(Beginning of MATERIAL PROVIDED)
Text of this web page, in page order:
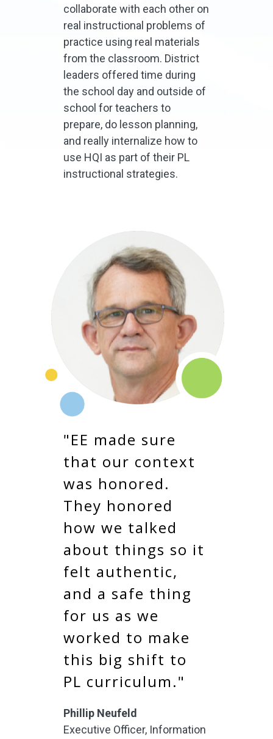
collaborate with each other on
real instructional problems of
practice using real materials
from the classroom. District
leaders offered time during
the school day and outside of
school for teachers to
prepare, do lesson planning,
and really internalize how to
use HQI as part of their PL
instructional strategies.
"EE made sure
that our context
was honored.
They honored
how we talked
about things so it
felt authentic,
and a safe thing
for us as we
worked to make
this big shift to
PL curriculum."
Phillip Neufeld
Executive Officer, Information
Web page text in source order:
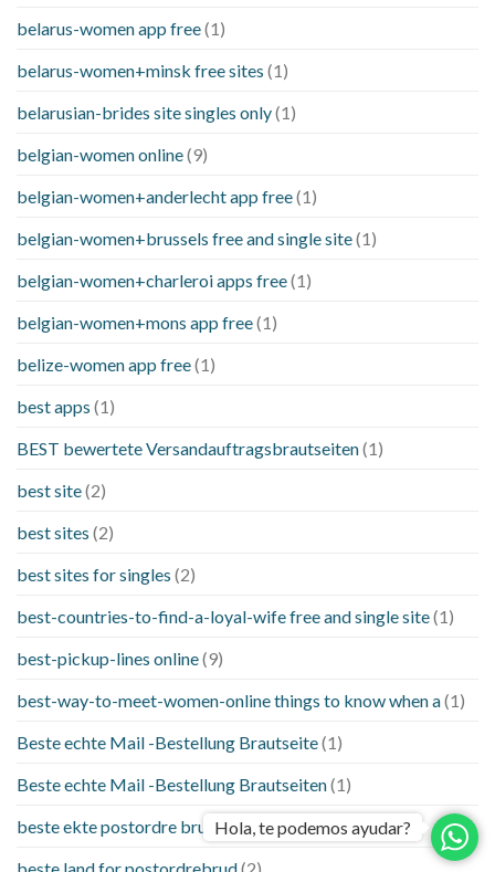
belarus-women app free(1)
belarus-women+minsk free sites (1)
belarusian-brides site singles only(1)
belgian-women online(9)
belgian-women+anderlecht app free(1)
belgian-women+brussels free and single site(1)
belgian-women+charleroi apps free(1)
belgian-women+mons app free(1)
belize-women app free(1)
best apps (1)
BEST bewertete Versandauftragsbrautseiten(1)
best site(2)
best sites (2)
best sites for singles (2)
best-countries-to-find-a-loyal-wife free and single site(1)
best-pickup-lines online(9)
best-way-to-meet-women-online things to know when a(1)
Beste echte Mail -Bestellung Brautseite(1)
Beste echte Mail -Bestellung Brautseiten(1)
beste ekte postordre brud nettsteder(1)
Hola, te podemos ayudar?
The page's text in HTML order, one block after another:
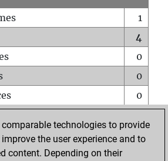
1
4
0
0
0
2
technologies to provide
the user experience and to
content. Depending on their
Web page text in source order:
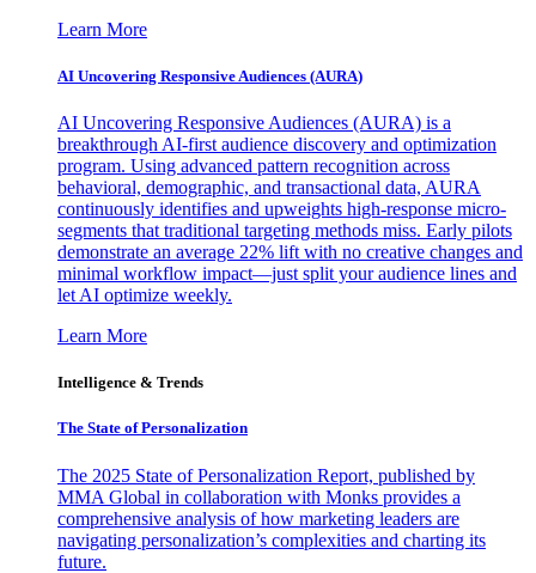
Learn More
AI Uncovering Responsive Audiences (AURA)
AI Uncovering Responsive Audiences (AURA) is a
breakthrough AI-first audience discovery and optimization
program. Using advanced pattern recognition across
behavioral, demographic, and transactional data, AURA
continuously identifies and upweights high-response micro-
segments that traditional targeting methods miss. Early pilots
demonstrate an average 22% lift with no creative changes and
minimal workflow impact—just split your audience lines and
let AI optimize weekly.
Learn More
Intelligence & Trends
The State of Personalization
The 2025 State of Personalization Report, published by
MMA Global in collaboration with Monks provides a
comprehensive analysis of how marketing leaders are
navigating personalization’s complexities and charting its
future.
(End of MATERIAL PROVIDED)
▸ **PROBLEM REQUIREMENTS**: Examine the records above and give the number of lines in which the string "instructional" appears, with no other words.

▸ **SOLUTION**: 2